Question 2: JWT signature does not match locally computed signature. JWT validity cannot be asserted and should not be trusted.
Chinese meaning: JWT signature does not match locally computed signature . The validity of JWT cannot be asserted and the validity of JWT should not be trusted
When this exception occurs, as mentioned above, the token is a string without double quotes, and the backend needs to be processed a> token = token.replaceAll("\"", ""); processing.
Question 3: Cannot access 'res' before initialization
Please follow the prompts to check whether the result variable is in the code below Whether operations such as redefining have been performed again in . let res
Question 4: When using the localStorage.getItem method to obtain the token, it is found that the token form is surrounded by a layer of quotation marks.
"eyJhbGciOiJIUzI1NiIsInR5cCI6IkpXVCJ9.eyJzdWIiOiIxMjM0NTY3ODkwIiwibmFtZSI6IkpvaG4gRG9lIiwiaWF0IjoxNTE2MjM5MDIyfQ.SflKxwRJSMeKKF2QT4fwpMeJf36POk6yJV_adQssw5c"
This is because JSON.parse is not used to convert the string into a javascript object.
改写为:window.localStorage.getItem(JSON.stringify(token));
Question 5: JWT expired at 2023-11-07T15:42:27Z. Current time: 2023-11-07T15:42:27Z, a difference of 105 milliseconds. Allowed clock skew: 0 milliseconds.
This means that the token has expired, specifically in JWTUtils.java:
String jwtToken = jwtBuilder
//配置hader
.setHeaderParam("alg", "HS256") //加密算法
.setHeaderParam("typ", "JWT") //TYPE 为JWT
//payload,载荷,不要加入隐私信息
.claim("username", admin.getUsername())
.setExpiration(new Date(System.currentTimeMillis() + TIME)) //假定token有效时间为24x小时
//signature
.signWith(SignatureAlgorithm.HS256, SIGNATURE)
//拼接该三部分,构成一个完整的token
.compact();
setExpiration in , where new Date is the current time in milliseconds.

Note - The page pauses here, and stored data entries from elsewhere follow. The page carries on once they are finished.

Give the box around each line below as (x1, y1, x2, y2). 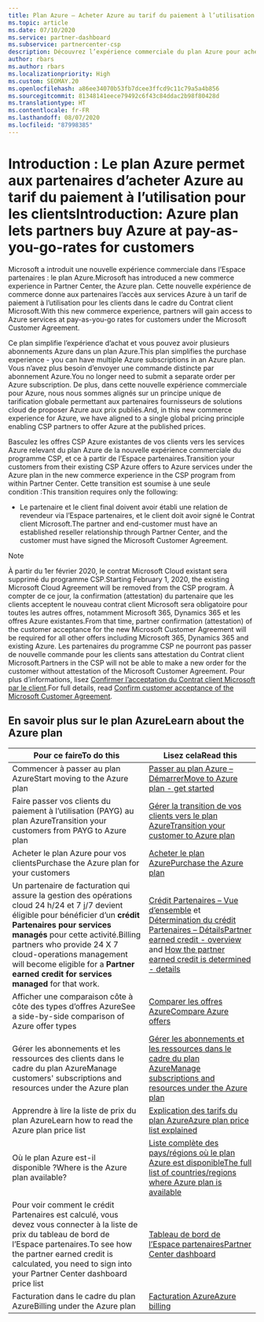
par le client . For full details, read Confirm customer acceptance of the (8, 683, 234, 692)
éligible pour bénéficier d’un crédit (12, 909, 140, 920)
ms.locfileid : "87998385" (8, 121, 93, 129)
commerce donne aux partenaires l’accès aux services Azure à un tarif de (8, 289, 247, 299)
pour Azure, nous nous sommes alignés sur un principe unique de (8, 388, 222, 398)
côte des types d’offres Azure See (12, 1001, 136, 1012)
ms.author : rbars (8, 63, 65, 71)
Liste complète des (148, 1137, 219, 1148)
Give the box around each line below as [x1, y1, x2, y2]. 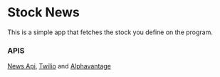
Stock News [7, 4, 80, 21]
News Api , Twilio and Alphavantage [7, 62, 112, 71]
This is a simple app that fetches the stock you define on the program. [7, 28, 214, 36]
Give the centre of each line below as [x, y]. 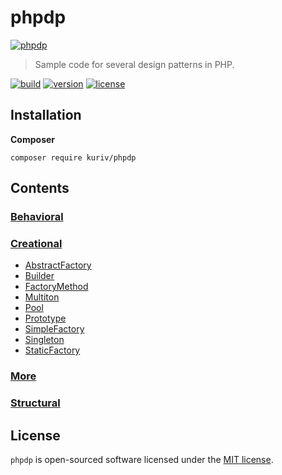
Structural [35, 403]
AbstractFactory [58, 265]
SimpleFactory [54, 329]
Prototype [45, 318]
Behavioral [37, 217]
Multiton [42, 297]
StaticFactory [52, 350]
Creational [36, 243]
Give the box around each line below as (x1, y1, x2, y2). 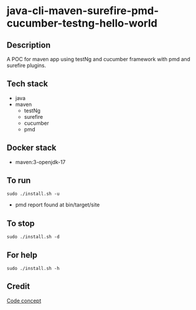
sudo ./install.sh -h (6, 266, 60, 272)
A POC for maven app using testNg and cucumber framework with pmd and (6, 56, 191, 62)
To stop (6, 218, 35, 228)
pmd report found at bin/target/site (15, 201, 100, 208)
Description (6, 40, 51, 50)
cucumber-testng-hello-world (6, 16, 158, 30)
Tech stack (6, 79, 48, 89)
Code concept (6, 297, 42, 304)
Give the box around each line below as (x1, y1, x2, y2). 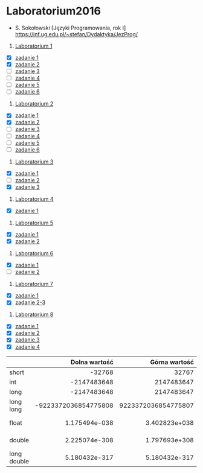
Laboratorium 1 (14, 42, 53, 49)
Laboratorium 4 (14, 195, 54, 203)
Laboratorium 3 (14, 158, 54, 165)
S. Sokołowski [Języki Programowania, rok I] (14, 24, 126, 31)
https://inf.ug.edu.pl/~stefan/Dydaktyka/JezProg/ (14, 30, 138, 37)
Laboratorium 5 (14, 219, 54, 226)
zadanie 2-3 (14, 299, 46, 306)
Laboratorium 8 (14, 311, 54, 318)
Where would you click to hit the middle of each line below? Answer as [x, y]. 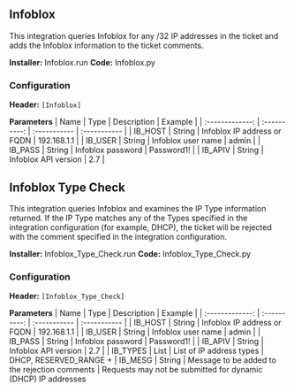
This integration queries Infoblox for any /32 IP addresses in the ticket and [144, 35]
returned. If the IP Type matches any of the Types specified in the [128, 218]
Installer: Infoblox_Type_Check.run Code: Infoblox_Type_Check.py [130, 254]
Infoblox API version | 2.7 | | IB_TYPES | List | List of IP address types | [137, 351]
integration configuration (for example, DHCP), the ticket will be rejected [140, 227]
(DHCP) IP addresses [48, 379]
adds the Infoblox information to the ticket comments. [107, 45]
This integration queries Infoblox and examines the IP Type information [138, 208]
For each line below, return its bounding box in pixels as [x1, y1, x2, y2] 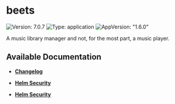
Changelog [14, 68, 43, 75]
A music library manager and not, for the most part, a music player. [6, 34, 170, 42]
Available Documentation [6, 52, 102, 62]
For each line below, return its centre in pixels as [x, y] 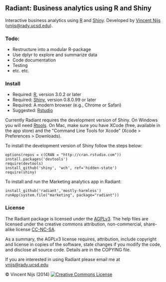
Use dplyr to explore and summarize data [55, 55]
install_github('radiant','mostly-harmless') [53, 191]
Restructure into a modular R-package [52, 49]
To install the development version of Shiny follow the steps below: [74, 146]
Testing [20, 65]
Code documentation [34, 60]
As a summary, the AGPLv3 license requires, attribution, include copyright [81, 239]
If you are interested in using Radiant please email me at [63, 259]
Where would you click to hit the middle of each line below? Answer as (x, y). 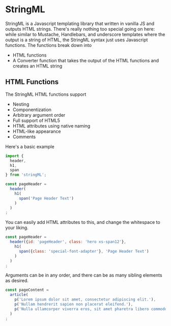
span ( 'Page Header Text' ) (46, 198)
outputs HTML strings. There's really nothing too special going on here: (80, 29)
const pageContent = (27, 290)
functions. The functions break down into (49, 45)
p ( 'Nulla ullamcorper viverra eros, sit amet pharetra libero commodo (91, 309)
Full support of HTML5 (36, 120)
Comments (24, 137)
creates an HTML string (37, 66)
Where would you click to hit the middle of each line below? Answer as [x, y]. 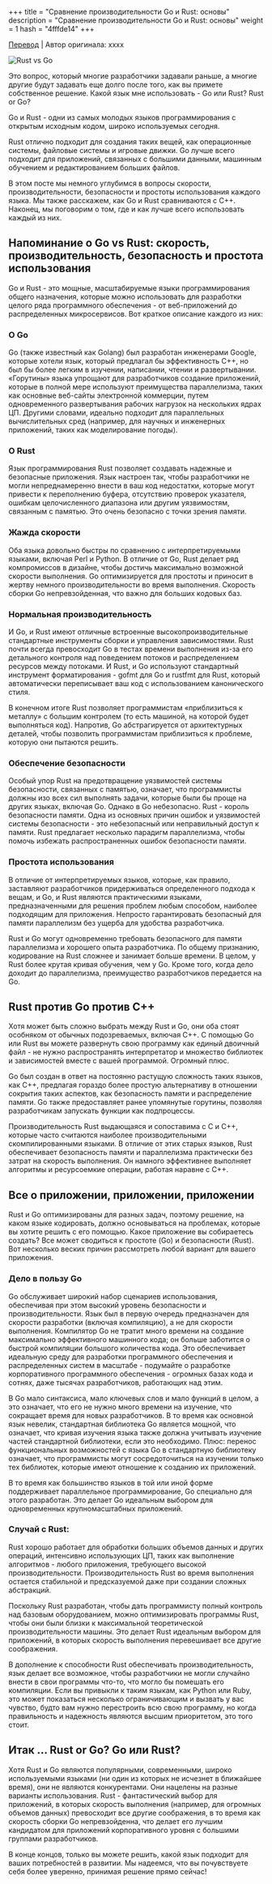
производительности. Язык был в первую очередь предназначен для [129, 1313]
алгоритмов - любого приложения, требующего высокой [107, 1564]
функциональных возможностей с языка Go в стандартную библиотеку [132, 1450]
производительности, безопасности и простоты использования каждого [134, 192]
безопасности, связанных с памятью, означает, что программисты [125, 790]
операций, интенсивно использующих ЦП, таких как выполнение [121, 1555]
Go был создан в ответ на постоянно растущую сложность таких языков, [136, 1076]
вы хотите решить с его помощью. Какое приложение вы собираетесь [131, 1232]
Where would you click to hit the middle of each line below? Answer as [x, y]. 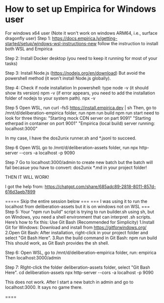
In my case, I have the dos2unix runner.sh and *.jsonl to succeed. [71, 138]
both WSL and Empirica [29, 49]
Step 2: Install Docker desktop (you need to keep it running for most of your [81, 58]
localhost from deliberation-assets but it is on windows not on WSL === [78, 206]
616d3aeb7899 [20, 192]
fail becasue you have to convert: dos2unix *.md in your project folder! [76, 167]
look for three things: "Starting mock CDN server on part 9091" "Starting [78, 118]
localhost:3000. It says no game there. [44, 287]
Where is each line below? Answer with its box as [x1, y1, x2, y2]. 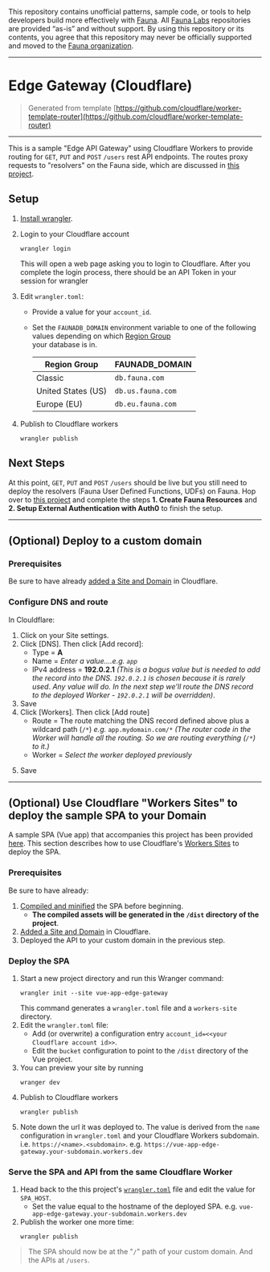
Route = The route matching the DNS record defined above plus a [31, 715, 250, 726]
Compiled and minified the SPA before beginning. [19, 901, 183, 910]
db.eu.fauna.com [114, 399, 177, 408]
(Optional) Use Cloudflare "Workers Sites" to [8, 796, 239, 810]
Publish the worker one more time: [19, 1217, 134, 1227]
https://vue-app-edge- [144, 1140, 220, 1148]
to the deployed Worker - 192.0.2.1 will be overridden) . [31, 690, 215, 700]
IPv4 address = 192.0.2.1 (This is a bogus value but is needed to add [31, 665, 261, 674]
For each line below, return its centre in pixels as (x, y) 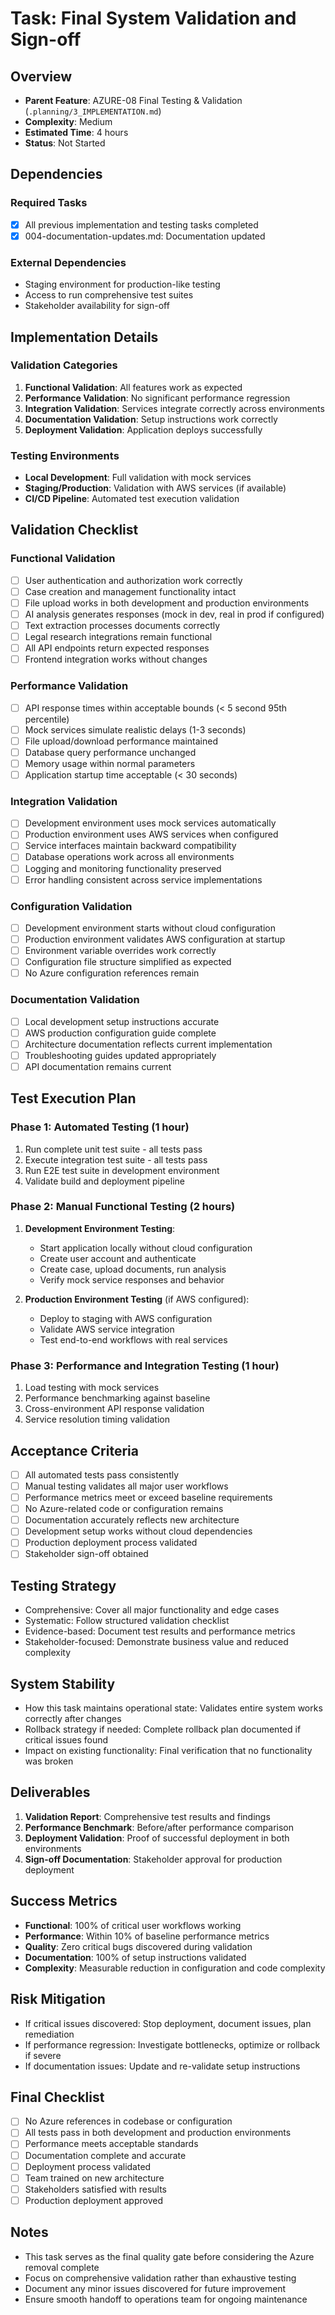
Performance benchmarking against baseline (117, 1398)
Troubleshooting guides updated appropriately (120, 1055)
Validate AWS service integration (107, 1329)
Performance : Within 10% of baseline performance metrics (147, 1936)
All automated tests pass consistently (102, 1474)
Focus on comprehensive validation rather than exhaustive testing (160, 2278)
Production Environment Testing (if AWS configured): (137, 1299)
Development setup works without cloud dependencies (138, 1531)
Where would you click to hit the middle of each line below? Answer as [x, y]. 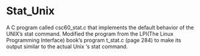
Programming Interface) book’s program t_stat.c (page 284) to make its [94, 40]
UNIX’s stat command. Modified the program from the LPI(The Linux [90, 33]
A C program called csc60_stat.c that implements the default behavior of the [100, 27]
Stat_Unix [30, 11]
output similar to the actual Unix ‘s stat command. [67, 46]
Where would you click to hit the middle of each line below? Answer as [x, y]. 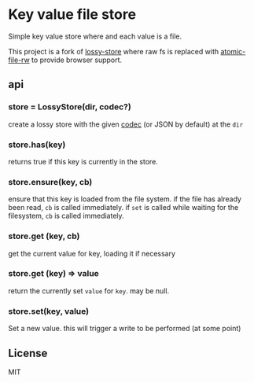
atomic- [233, 51]
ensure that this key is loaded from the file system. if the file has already [125, 199]
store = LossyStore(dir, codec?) [70, 107]
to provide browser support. [77, 60]
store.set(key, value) [48, 311]
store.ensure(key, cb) [50, 182]
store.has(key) [37, 145]
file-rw [19, 60]
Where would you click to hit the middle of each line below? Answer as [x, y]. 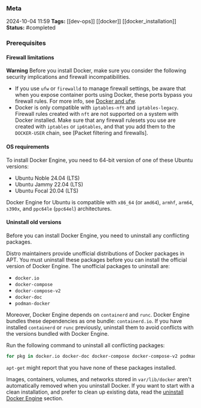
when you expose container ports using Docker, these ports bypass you [103, 95]
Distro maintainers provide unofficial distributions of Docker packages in [95, 253]
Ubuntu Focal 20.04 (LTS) [47, 191]
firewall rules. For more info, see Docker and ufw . [75, 101]
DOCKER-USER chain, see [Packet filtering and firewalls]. [81, 133]
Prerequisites [26, 43]
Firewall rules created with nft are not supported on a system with [96, 114]
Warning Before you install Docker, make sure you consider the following [96, 70]
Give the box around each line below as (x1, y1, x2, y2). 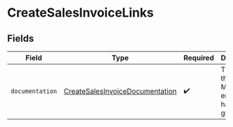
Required (183, 53, 214, 62)
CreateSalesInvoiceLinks (7, 5, 154, 21)
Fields (7, 33, 35, 44)
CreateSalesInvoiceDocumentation (63, 87, 177, 96)
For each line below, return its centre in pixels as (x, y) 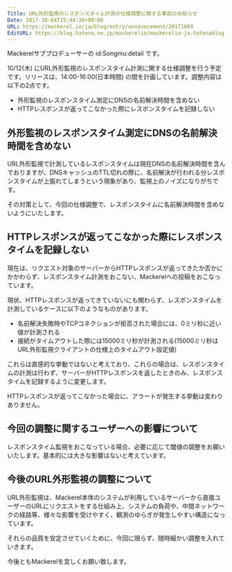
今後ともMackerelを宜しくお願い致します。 (69, 561)
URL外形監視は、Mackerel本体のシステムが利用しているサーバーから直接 (111, 497)
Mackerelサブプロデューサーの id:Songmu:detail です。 (85, 53)
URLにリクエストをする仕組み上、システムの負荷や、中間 (113, 506)
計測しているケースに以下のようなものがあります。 (80, 308)
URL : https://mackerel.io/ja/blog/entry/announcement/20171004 (100, 26)
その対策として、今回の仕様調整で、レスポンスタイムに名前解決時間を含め (113, 204)
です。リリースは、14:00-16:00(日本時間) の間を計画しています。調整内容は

The meaning of this statement is that TIME milliseconds after the current time are valid. After changing this before, the token still expires. Try changing the TIME to a larger value, and then re-run Springboot. In addition, another reason why the token time does not take effect is that the token time limit of the currently logged in user has been set. At this time, you need to execute · localStorage.removeItem("token_access") to delete the original token and log in again. The new token will be modified based on the current time.